Updated: Feb 5
Once when I was in elementary or middle school, I got off the school bus and walked the little lane to get to my house. The closer I got to our driveway, I saw a huge snow fort, as tall as me and much wider than that. It was beautifully, perfectly formed, arched at the sides for even more coverage; but I couldn't figure out how it got there. I stood there for a few moments looking around trying to understand what I was seeing, when suddenly, my father popped up from behind the fort and started a full-on snowball assault.
Because my father was a big kid himself, I was already experienced in the art of snowball wars. But with this one, I didn't stand a chance. He had gotten home early from work -- likely JUST to build this snow fort -- and he had prepared for the attack by pre-making hundreds of snowballs. It must have taken him hours. As he pummeled me with one snowball after another, I scrambled to catch up, thinking I had a chance as only a child would. But he was quick, practiced, prepared, and for every one of my snowballs that missed its target, he likely had ten perfectly hit his mark -- me. And he couldn't stop laughing.

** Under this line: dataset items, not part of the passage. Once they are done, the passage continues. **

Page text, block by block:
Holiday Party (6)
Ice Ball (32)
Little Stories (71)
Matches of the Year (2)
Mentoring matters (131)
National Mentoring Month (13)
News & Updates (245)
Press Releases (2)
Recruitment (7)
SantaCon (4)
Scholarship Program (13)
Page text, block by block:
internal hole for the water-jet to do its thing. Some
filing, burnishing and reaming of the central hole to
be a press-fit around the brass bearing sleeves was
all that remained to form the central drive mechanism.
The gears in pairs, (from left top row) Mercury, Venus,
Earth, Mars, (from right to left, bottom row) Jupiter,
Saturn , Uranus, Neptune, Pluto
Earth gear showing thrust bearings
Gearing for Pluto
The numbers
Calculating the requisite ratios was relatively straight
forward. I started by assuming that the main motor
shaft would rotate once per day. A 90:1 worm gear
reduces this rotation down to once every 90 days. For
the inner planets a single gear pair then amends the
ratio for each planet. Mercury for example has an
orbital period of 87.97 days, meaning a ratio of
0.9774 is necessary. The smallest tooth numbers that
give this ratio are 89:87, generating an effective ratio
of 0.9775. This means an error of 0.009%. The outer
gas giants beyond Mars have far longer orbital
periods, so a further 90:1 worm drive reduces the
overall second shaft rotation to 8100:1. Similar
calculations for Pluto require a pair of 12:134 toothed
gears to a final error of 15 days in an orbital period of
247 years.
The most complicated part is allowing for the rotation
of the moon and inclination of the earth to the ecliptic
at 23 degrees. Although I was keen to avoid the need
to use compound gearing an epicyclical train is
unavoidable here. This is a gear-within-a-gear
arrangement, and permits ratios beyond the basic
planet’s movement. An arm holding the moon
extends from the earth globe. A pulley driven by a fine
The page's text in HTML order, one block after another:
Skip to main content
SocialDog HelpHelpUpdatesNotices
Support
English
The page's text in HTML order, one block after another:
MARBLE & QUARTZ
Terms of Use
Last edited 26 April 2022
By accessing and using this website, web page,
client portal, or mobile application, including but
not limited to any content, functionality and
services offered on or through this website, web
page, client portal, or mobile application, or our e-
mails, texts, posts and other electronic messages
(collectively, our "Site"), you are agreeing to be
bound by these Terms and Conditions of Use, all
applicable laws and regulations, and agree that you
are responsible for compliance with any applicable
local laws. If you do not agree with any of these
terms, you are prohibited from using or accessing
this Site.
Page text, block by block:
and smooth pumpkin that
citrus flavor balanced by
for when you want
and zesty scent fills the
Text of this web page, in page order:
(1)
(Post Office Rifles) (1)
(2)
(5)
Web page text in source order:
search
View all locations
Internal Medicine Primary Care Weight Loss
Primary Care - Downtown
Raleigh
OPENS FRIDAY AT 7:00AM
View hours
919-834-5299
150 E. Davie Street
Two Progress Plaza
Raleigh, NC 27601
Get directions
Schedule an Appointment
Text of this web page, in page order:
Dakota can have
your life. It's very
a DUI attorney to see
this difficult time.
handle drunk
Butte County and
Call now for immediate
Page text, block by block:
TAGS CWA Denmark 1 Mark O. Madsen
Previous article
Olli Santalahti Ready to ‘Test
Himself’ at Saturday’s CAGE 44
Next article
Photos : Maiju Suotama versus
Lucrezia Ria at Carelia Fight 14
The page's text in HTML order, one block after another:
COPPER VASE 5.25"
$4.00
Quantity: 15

Looking back from an adult's perspective -- and not the kid that was losing -- this event must have been the highlight of his winter. He loved to play, even in the snow. We got snowed in for a week once, and we built forts, snowmen, and a big slide down a snow wall that the the plow had abandoned in the middle of the road. We embraced winter and went sledding, ice skating, snow angel-making, whenever the opportunities arose. While other kids would complain about the cold and snow, my father's kids were having the time of their lives out there enjoying all that winter brought with it.
I was reminded of this when shoveling our driveway this morning. I went out without him, got out a shovel, and started working on what must be a quarter of a mile loop driveway (or at last it feels that long when shoveling it). Because of my love for winter, I've always enjoyed shoveling and have never bought a snow blower, just because I like the beauty of snow days, the exercise, the sense of accomplishment. At least I did before I had such a long driveway.
But being the kid that he is, my father couldn't stand at the window and watch me shovel. Pretty soon he was outside in his snow jacket making snowballs and throwing them at me and my dogs, reminding me of who he used to be. When he offered to help shovel, I gave him mine and went to get another one. While general wisdom suggests that 80somethings with vascular issues shouldn't be shoveling driveways, my mother and I agreed early on in this living arrangement that we would let him do physical work like that if he wanted to help. Sure, tasks like this could literally kill him. But he'd be doing what he loves: helping me and playing in snow. Not so bad, really.
Unfortunately, we couldn't finish shoveling the driveway, as we no longer have the energy and strength of that child and her 30something father that survived the snowball war of the late 1970s. But a new strategy is starting to formulate: after I break for coffee and Zoom meetings, I may just sneak back outside and build a hidden snowball arsenal. Then I start shoveling again right in front of the big window, which will likely inspire him to come out and help me. And may today be the day I take my revenge, Inigo Montoya-style. Prepare to be pummeled, old man.